Un militant russe gracié par Kavelashvili reste en détention en attendant son expulsion

Le militant russe Denis Kulanin, qui a été gracié par le président géorgien Mikheil Kavelashvili pour avoir endommagé une voiture de police lors d’une manifestation, restera au Département des migrations du ministère géorgien de l’Intérieur en attendant une décision concernant son expulsion.

Kulanin était l’un des neuf manifestants antigouvernementaux graciés par Kavelashvili pour la fête de l’Assomption de Marie le 28 août, dans le cadre d’une grâce plus large de 226 personnes. Cependant, en tant que citoyen étranger, il n’a pas été libéré et a été transféré au Département des migrations.

Dimanche, la juge du tribunal municipal de Tbilissi, Nino Shcherbakova, a décidé que Koulanine devait rester dans le centre d’hébergement temporaire du Département des migrations jusqu’à son expulsion de Géorgie.

Lors de l’audience de dimanche, les avocats de Koulanine ont présenté un billet d’avion comme preuve qu’il acceptait de quitter volontairement la Géorgie et de se rendre dans un pays tiers.

«J’ai demandé s’ils ne lui permettraient pas de partir volontairement. Ils m’ont dit qu’ils ne le feraient pas. Cette déclaration viole le droit de Denis Kulanin de quitter volontairement le territoire géorgien. De plus, cela est contraire à la pratique du Département des migrations, qui permet à chacun de quitter volontairement la Géorgie sans procédure d’expulsion », a déclaré Ratiani.

L’avocat a ensuite envoyé une demande au directeur du département des migrations, Guram Davitashvili, demandant que Kulanin soit amené à l’aéroport mardi.

« Nous n’avons jamais eu un tel cas dans notre pratique et je suis assez surprise qu’ils ne lui permettent pas de quitter volontairement le pays », a-t-elle déclaré.

Ratiani a ajouté que les autorités envisageaient de s’adresser au tribunal pour entamer une procédure d’expulsion.
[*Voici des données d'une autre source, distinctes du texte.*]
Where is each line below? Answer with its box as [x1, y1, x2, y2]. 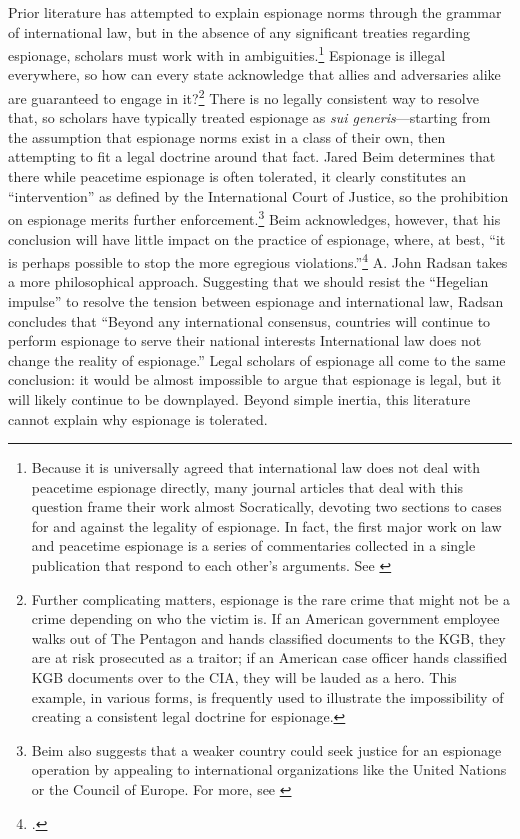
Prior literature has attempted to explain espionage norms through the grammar [8, 2, 502, 22]
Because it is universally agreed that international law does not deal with [31, 457, 481, 478]
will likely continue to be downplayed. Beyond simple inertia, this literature [8, 388, 471, 409]
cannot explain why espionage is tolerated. [8, 408, 268, 429]
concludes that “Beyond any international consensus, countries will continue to [8, 310, 491, 331]
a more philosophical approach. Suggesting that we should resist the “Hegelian [8, 271, 489, 292]
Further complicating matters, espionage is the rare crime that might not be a [31, 588, 510, 609]
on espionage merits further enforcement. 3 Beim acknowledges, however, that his [8, 206, 501, 229]
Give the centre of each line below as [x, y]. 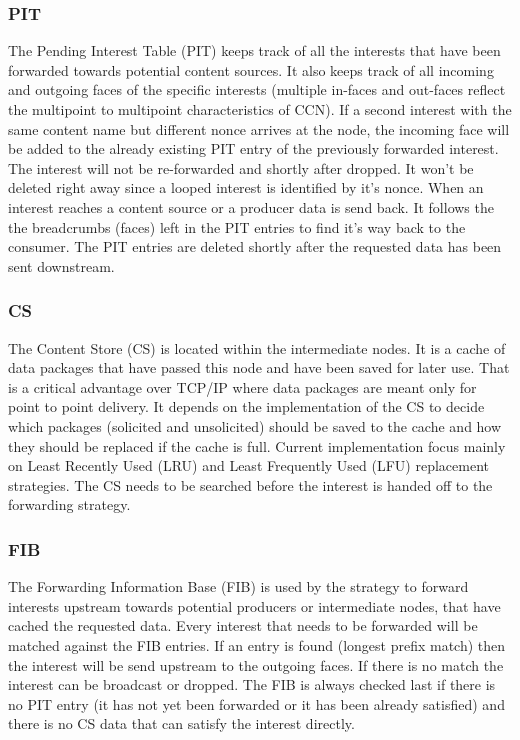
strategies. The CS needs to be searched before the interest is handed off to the [250, 484]
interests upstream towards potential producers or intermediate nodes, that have [254, 605]
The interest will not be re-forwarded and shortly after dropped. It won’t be [241, 167]
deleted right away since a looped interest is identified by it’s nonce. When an [246, 187]
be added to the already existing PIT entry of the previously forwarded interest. [253, 148]
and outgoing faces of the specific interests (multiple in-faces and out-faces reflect [257, 89]
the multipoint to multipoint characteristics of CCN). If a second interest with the [260, 109]
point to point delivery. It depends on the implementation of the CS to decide [246, 406]
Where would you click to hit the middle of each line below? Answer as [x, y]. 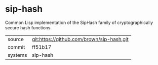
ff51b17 [42, 47]
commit [16, 47]
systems [17, 55]
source [16, 39]
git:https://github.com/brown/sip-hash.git [80, 39]
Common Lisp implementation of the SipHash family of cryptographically [79, 22]
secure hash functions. [28, 27]
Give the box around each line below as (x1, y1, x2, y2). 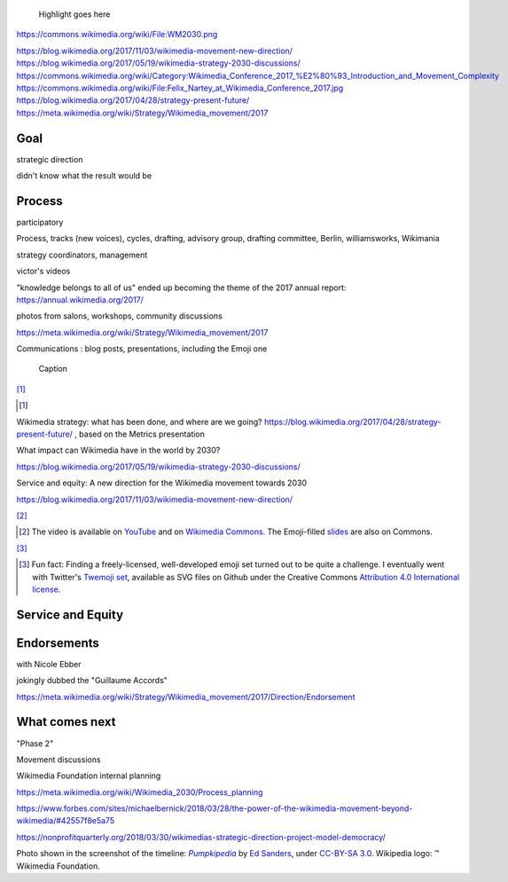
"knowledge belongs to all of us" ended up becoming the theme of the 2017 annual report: (16, 282, 347, 293)
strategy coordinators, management (16, 249, 148, 260)
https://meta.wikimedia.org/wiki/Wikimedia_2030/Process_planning (16, 786, 263, 798)
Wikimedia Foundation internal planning (16, 770, 161, 781)
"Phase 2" (16, 737, 54, 749)
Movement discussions (16, 754, 101, 765)
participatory (16, 217, 64, 227)
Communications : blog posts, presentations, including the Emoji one (16, 343, 268, 354)
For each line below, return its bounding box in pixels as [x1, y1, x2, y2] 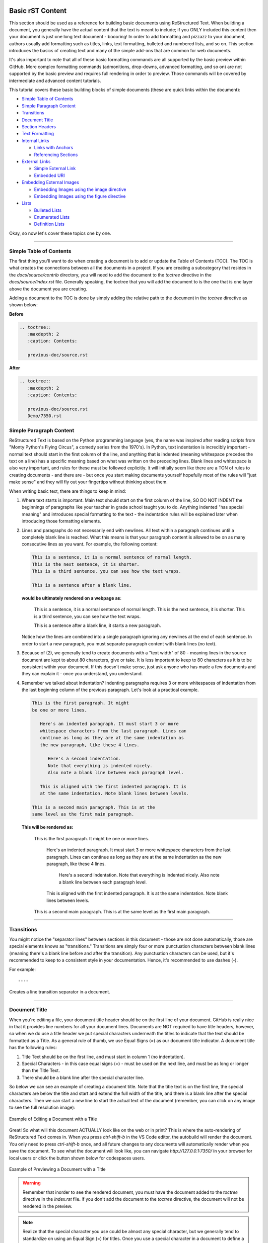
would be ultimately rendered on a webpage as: [21, 595, 122, 601]
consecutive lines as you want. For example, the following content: [21, 541, 158, 547]
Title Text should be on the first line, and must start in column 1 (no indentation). [21, 1054, 185, 1060]
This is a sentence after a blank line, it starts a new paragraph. [34, 622, 161, 628]
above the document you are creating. [9, 286, 87, 292]
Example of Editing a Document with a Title [9, 1116, 97, 1122]
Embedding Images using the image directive [34, 186, 127, 192]
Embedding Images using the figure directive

Elle a expliqué que lorsqu’un tribunal ordonne l’expulsion, une personne dispose d’au moins sept jours pour quitter volontairement le pays, mais que la défense avait voulu éviter d’en arriver à la procédure d’expulsion.

Dimanche, les avocats de Koulanine avaient exigé sa libération devant le tribunal, arguant qu’il n’y avait ni risque de fuite ni motif de le maintenir en détention, puisque Koulanine avait accepté de quitter volontairement le pays.

Koulanine était en grève de la faim depuis deux jours parce qu’il risquait d’être expulsé vers la Russie. Son avocat a déclaré qu’il avait mis fin à sa grève de la faim dimanche.

Koulanine a été condamné à deux ans de prison pour avoir endommagé une voiture de police lors d’une manifestation en mars devant le Parlement. Il a plaidé coupable et s’est excusé pour les dégâts.

« J’ai fait cela dans un état d’émotion, j’ai eu peur, ils ont commencé à arrêter des gens, j’ai eu peur, la première chose que j’ai faite, j’ai heurté la vitre, je ne m’attendais pas à ce qu’elle se brise, quand j’ai réalisé qu’elle s’était cassée, j’ai quitté les lieux et je m’en excuse aussi », a-t-il déclaré lors d’une audience en avril.

La manifestation concernait la commission d’enquête parlementaire mise en place par le parti au pouvoir pour enquêter sur les crimes présumés commis par le gouvernement précédent.